논문에서는 해당 모듈을 연속적으로 적용시켜 X2, X4 의 resolution을 얻어낸다. (Up sample도 마찬가지)

Anti-aliasing down sampling은 Conv layer가 shift-variance를 방지하기 위해 shift-equivariance/invariance 를 증진시키기 위한 방법이다.

해당 논문에서는 Max Pool 과 Blur Pool 의 장점을 둘 다 취할 수 있는 방법을 소개하는데, 효과가 있는지는 잘 모르겠다.

Ref

Anti-aliasing downsampling: Making convolutional networks shift-invariant again. In: ICML (2019) http://proceedings.mlr.press/v97/zhang19a/zhang19a.pdf

2. DAU

Residual Resizing module 을 통해 multi-resolution에 대한 Input이 생성되면, 각각의 Input $L_n$ 은 DAU 를 통과하게 된다.

DAU(Double attention unit) 에서는 Spatial attention, Channel attention 을 통해 나온 정보들을 합쳐 feature tensor 안에서의 정보를 효과적으로 추출한다.

DAU에서는

Channel attention은 Squeeze and excitation,

Spatial attention은 CBAM의 구조를 차용하여 사용하고 있다.

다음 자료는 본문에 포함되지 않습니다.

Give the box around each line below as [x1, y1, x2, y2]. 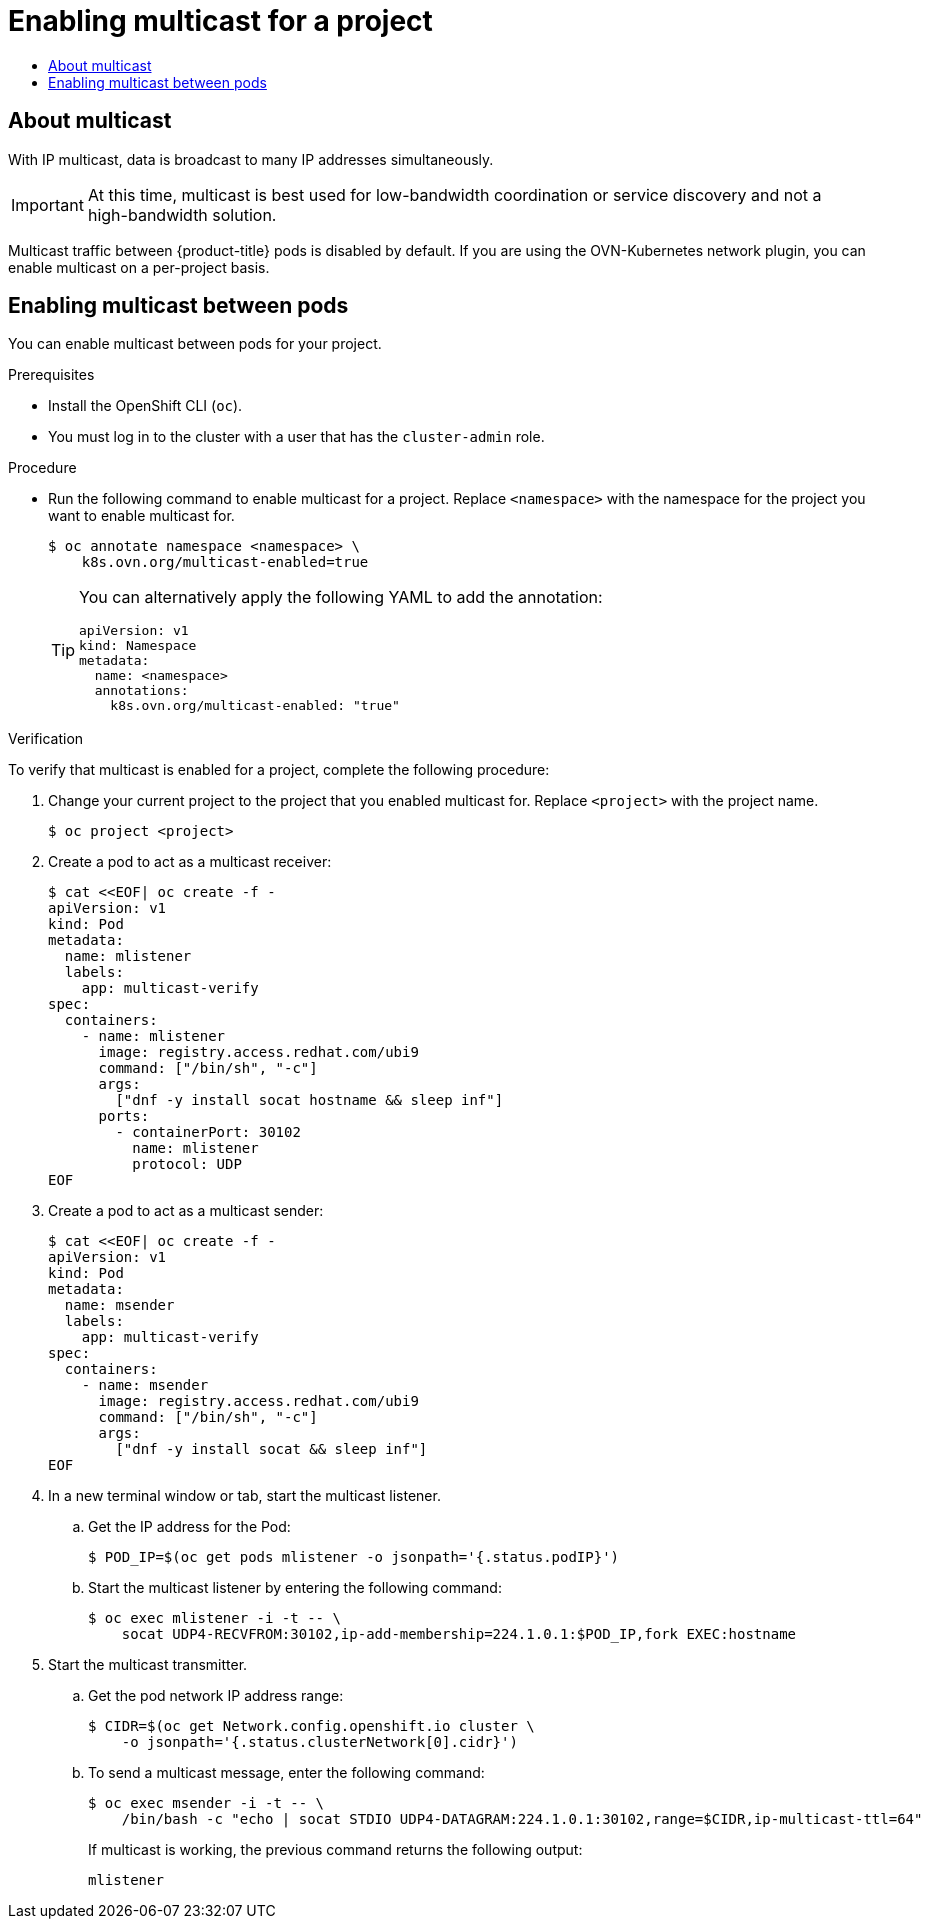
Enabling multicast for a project [8, 4, 433, 38]
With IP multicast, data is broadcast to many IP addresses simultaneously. [8, 150, 494, 168]
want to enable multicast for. [48, 507, 235, 525]
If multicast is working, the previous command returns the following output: [88, 1841, 583, 1859]
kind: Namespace [79, 638, 197, 654]
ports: [98, 1108, 150, 1125]
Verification [8, 730, 84, 748]
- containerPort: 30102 [115, 1124, 301, 1141]
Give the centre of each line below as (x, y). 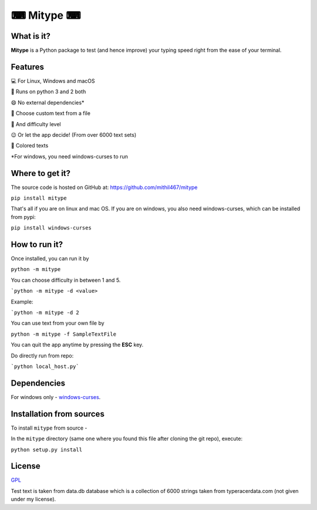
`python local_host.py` (45, 366)
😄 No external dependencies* (48, 102)
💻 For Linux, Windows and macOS (53, 81)
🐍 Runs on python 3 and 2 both (48, 92)
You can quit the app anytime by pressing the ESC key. (77, 345)
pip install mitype (39, 198)
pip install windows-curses (51, 228)
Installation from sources (58, 414)

(+ CBAM 에서는 Spatial, Channel attention 둘 다 Average Pooling 뿐 만 아니라 Max Pooling 또한 중요한 정보를 잡아낼 수 있고, 각각 쓰는 것 보다 성능이 좋다고 같이 사용한다.)

DAU는 다음 과정을 수행한다.

Input M 을 3x3 Conv + PReLU + 3x3 Conv 를 통과시킨다.
위의 결과를 Spatial, Channel attention unit에 통과시킨 후 각각 다시 곱해준다.
마지막으로 1x1 Conv를 통과시킨 후 , Input M 과 sum 해준다.

Ref

Channel attention : Squeeze-and-excitation networks. In: CVPR (2018) https://arxiv.org/pdf/1709.01507.pdf

Channel - Spatial attention: CBAM: Convolutional block attention module. In: ECCV https://arxiv.org/pdf/1807.06521.pdf

3. SKFF

DAU를 통해 추출된 multi-resolution의 정보들은, SKFF(Selective Kernel Feature Fusion) 모듈을 통과한다.

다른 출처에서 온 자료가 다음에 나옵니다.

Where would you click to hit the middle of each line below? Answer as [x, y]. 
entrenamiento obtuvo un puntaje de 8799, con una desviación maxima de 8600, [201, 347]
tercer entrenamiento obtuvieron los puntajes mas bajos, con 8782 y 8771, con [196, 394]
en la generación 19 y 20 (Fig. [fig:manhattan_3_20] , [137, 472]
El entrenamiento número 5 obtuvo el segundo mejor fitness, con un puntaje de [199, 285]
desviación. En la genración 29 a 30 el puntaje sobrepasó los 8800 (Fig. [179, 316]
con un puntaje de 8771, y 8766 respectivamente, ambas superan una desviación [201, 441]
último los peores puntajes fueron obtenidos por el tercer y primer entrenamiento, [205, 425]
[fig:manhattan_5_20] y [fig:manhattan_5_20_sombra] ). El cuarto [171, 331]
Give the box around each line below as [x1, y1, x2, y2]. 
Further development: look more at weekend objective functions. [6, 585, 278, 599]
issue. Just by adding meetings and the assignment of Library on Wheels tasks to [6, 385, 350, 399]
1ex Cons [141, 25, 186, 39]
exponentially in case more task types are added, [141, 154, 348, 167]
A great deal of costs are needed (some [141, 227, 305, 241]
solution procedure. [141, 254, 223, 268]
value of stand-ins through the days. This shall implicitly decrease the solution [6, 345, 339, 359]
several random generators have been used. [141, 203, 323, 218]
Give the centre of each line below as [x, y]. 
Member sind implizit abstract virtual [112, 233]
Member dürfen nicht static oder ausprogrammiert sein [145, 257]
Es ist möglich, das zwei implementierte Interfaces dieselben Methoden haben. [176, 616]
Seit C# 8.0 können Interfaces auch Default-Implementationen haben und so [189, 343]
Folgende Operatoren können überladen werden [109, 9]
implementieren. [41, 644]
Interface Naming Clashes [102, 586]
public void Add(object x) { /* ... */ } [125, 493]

SKFF 를 통과하며 multi-resolution 사이의 정보 교환을 통해 유효한 feature 들을 잘 추출할 수 있을 뿐 만 아니라, 단순히 concatenate 하는 것 보다 parameter 수 또한 획기적으로 줄일 수 있다.

self-attention : Selective kernel networks. In: CVPR (2019) https://arxiv.org/pdf/1903.06586.pdf

SKFF는 위 논문의 self-attention mechanism 에서 아이디어를 가져와 매우 유사하게 사용한다.

SKFF의 과정은 아래와 같다. (1~5 = Fuse, 6~7 = Select)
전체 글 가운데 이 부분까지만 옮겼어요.